Déi Lénk a réclamé, mercredi à la Chambre, une hausse substantielle du salaire social minimum. Le parti a trouvé peu d’alliés. Il a été renvoyé vers la réadaptation automatique, prévue début 2023.
L’introduction d’un cadre pour la mise en place d’un salaire minimum à l’échelle de l’UE constitue le projet phare du commissaire européen luxembourgeois Nicolas Schmit. Il est sur le point de devenir réalité. Le vote formel de la directive est prévu pour septembre. Les Parlements nationaux auront alors deux ans pour ratifier le texte. Déi Lénk ne veut plus attendre.
Le parti d’opposition est monté, mercredi, à la tribune de la Chambre des députés, pour réclamer au plus vite une nouvelle hausse substantielle du salaire social minium (SSM) au Luxembourg. La revendication n’a pas trouvé de majorité, même si le LSAP et déi gréng, deux membres de la coalition gouvernementale, se sont montrés ouverts à une telle mesure.
« Les conditions de travail et de vie doivent être améliorées »
Contrairement à ce que l’on pourrait croire, le fait que le Luxembourg dispose du salaire minimum le plus élevé de l’UE ne l’exemptera pas de revoir sa politique salariale une fois la directive européenne entrée en vigueur. «L’objectif est clair : les conditions de travail et de vie doivent être améliorées», souligne Myriam Cechetti en ouverture du débat. «La directive est un très bon levier pour obtenir une hausse substantielle du salaire minimum au Luxembourg qui doit contribuer à une réduction des inégalités sociales», poursuit l’élue de déi Lénk. Car les 2 313 euros pour les travailleurs non qualifiés et les 2 776 euros pour les travailleurs qualifiés «ne sont pas suffisamment élevés pour pouvoir mener une vie décente».
La directive européenne à venir appelle les États membres à assurer que le salaire minimum national corresponde soit à 60 % du salaire médian ou 50 % du salaire moyen. Selon déi Lénk, il faudrait augmenter le SSM luxembourgeois de 150 euros par mois pour respecter le premier critère et de 350 euros pour le second. «Nous privilégions bien entendu le second montant», affirme Myriam Cecchetti.

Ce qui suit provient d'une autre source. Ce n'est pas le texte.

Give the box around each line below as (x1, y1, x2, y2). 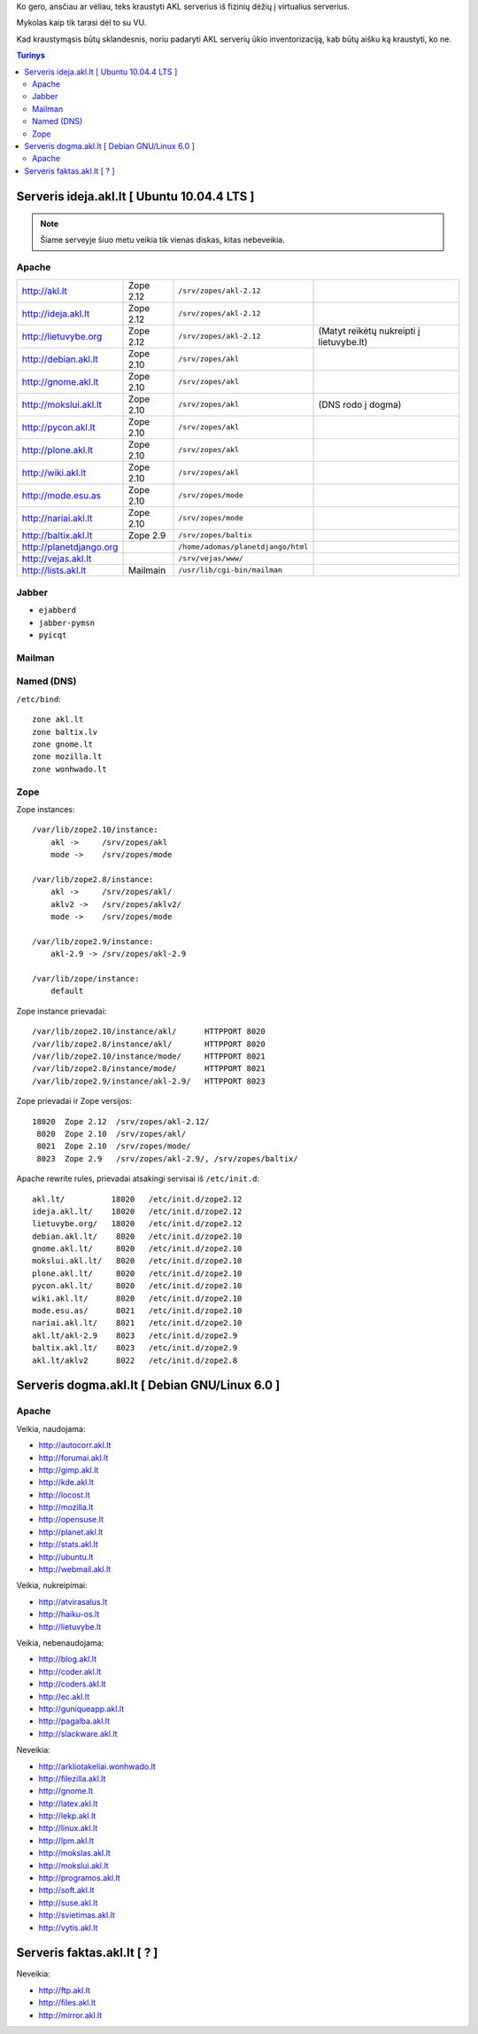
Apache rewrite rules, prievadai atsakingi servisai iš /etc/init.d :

Une motion appelant le gouvernement à procéder à cette hausse du SSM a finalement été rejetée par les 31 élus de la majorité tricolore (DP, LSAP, déi gréng), 25 abstentions (CSV, ADR). Seuls déi Lénk et le Parti pirate ont voté pour.
Le LSAP et déi gréng ouvrent la porte
«Il est bizarre qu’on ne soit pas d’accord sur cette motion, alors que tous les partis affirment que beaucoup de personnes n’arrivent plus à joindre les deux bouts», s’étonne la députée sudiste. Il est vrai que lors du débat, le LSAP de Dan Kersch a noté qu’«une hausse structurelle du salaire minimum reste d’actualité», non sans préciser, qu’il est peu probable que cette dernière intervienne encore avant la fin de la législature en cours. Charles Margue (déi gréng) énonce de son côté qu’«une hausse structurelle ne doit pas être un tabou».

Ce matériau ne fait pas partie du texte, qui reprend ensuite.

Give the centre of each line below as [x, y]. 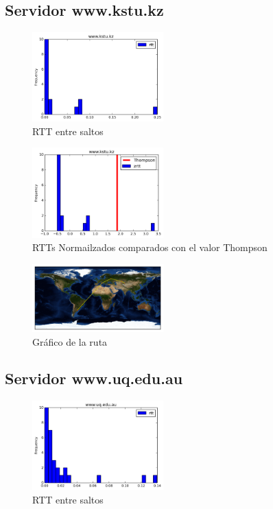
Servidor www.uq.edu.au [94, 378]
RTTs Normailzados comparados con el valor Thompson [150, 247]
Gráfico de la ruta [70, 341]
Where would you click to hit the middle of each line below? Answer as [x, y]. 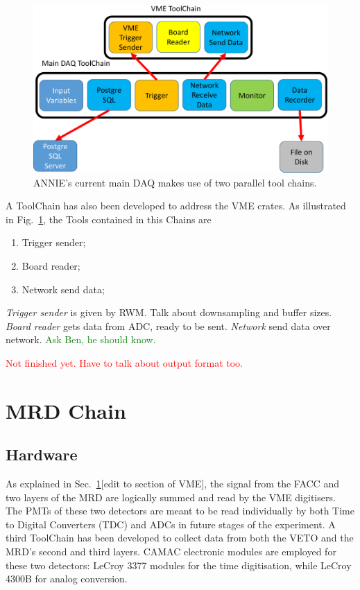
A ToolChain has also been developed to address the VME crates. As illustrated [176, 206]
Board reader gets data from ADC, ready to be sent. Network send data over [168, 326]
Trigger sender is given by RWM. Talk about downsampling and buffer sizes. [169, 312]
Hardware [42, 454]
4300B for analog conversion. [67, 579]
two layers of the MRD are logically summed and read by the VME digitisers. [171, 497]
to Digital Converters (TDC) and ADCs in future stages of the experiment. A [171, 524]
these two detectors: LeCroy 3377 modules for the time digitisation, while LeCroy [179, 565]
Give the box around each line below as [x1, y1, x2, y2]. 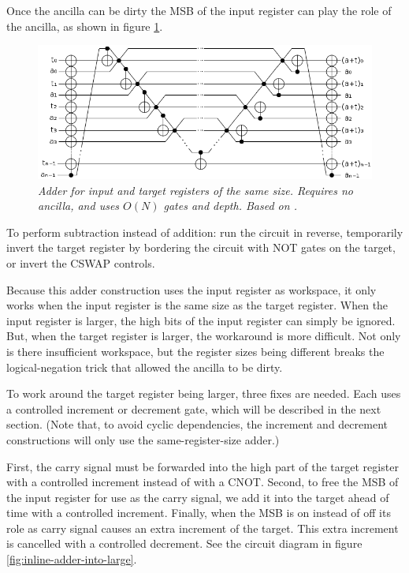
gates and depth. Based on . [163, 197, 297, 214]
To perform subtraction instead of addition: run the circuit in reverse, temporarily [6, 223, 403, 240]
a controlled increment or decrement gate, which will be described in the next [6, 400, 381, 417]
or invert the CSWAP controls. [6, 254, 155, 271]
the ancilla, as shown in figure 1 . [6, 17, 163, 34]
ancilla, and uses [38, 197, 120, 214]
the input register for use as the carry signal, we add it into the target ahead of [6, 489, 389, 505]
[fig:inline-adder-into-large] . [6, 551, 137, 567]
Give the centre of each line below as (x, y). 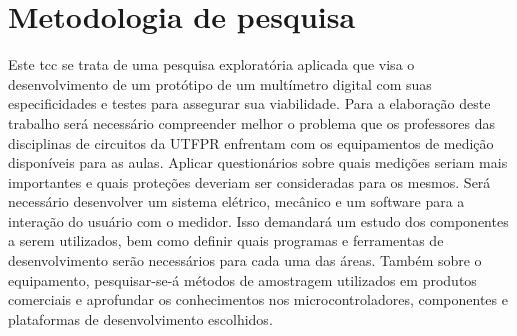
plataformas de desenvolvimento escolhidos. (140, 318)
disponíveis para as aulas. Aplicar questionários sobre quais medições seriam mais (258, 162)
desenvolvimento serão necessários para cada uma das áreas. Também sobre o (245, 260)
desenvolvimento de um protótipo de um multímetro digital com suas (220, 83)
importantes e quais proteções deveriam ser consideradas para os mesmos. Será (249, 181)
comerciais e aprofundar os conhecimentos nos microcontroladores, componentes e (258, 299)
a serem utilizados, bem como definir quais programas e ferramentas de (226, 240)
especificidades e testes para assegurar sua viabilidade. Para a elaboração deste (249, 103)
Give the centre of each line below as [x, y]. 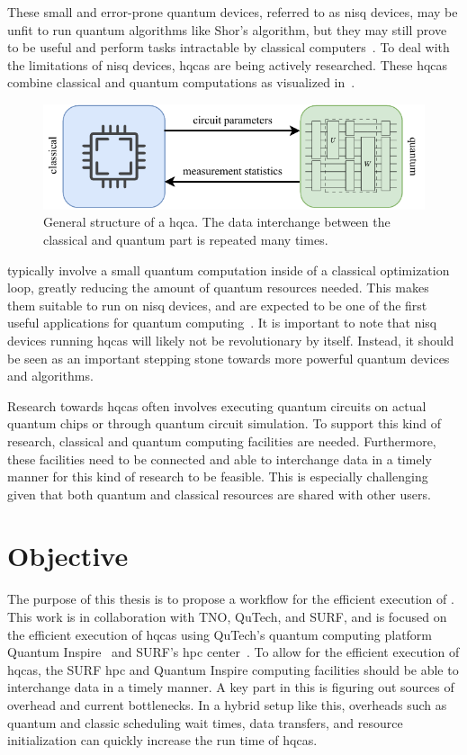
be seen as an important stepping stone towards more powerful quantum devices [229, 358]
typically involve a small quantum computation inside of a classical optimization [229, 270]
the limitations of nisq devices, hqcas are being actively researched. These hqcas [228, 64]
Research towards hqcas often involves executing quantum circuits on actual [217, 405]
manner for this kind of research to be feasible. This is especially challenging [218, 476]
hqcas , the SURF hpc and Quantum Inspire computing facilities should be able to [233, 669]
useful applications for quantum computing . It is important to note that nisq [222, 323]
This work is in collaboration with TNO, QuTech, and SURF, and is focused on [227, 617]
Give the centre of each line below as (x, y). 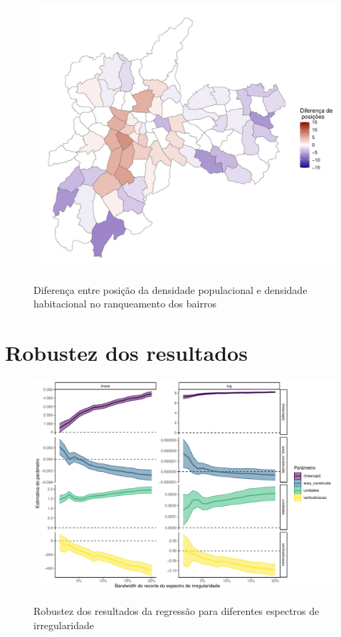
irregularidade (64, 625)
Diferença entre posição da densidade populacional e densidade (170, 289)
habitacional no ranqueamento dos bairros (125, 304)
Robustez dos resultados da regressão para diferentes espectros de (177, 610)
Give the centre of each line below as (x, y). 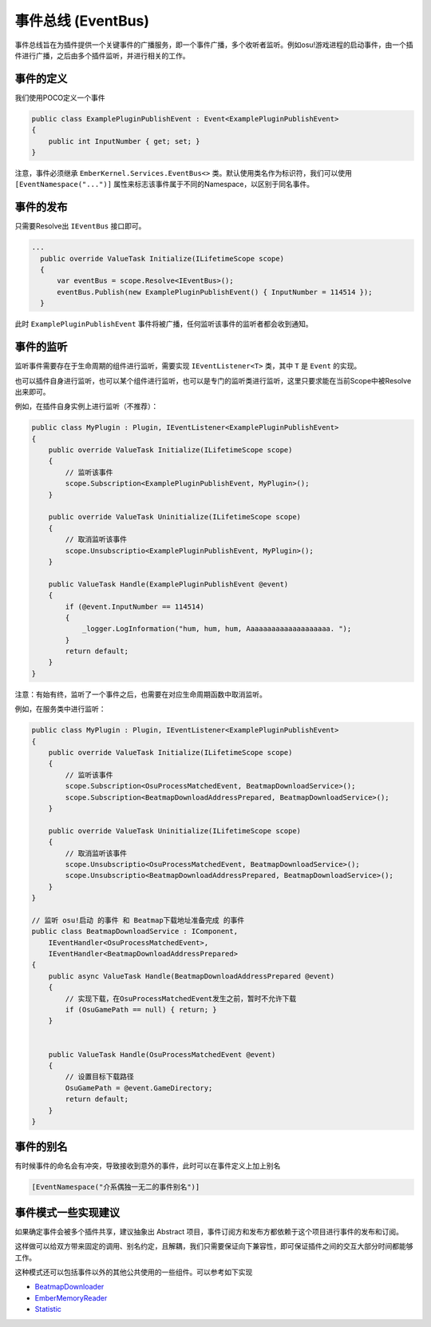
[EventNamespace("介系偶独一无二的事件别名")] (116, 1187)
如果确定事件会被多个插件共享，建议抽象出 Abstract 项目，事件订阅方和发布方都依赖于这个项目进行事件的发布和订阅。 (209, 1231)
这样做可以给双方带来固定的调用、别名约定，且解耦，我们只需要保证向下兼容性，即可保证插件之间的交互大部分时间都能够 (214, 1246)
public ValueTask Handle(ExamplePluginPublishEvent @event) (168, 584)
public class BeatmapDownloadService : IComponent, (135, 932)
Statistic (48, 1309)
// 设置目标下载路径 (100, 1077)
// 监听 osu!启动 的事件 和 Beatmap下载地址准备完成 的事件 (138, 920)

Dans le camp de la majorité, le DP et son orateur Frank Colabianchi se sont contentés d’une mise en garde : «Il faut faire attention que les hausses régulières du salaire minimum n’impactent pas trop lourdement les entreprises.»
En tant que principal parti d’opposition, le CSV a botté en touche. «Il n’y a pas encore de directive qui est votée. Cela me dérange un peu. Il faudra attendre la base chiffrée et le texte de loi à venir», avance Marc Spautz. L’ADR renvoie vers le début de la prochaine législature, en octobre 2023, pour envisager une hausse forfaitaire de 100 euros du SSM, «uniquement à condition que la situation économique le permette», précise Fernand Kartheiser. Les pirates veulent eux faire un pas de plus. «Le salaire minimum doit être supérieur à 20 % au seuil de pauvreté», tranche Marc Goergen.
Influencer d’autres coûts
Concernant les seuils avancés par la Commission européenne, le ministre du Travail, Georges Engel (LSAP), dresse un autre calcul que déi Lénk : «En juin, le salaire minimum qualifié équivalait à 58,62 % du salaire médian.» Avec le crédit d’impôt énergie, plus favorable aux bas revenus, la situation financière des ménages concernés devrait encore s’améliorer, estime le ministre. Il se dit toutefois conscient que «tous ne peuvent pas vivre décemment. D’où la réflexion d’influencer d’autres coûts, tels que le loyer ou l’imposition».
La seule concession majeure faite, hier, est la mise en perspective de la prochaine adaptation automatique (bisannuelle) du salaire minimum dû début 2023. Les quelque 60 000 personnes qui touchent le SSM devront donc encore patienter avant de voir leur revenu revalorisé.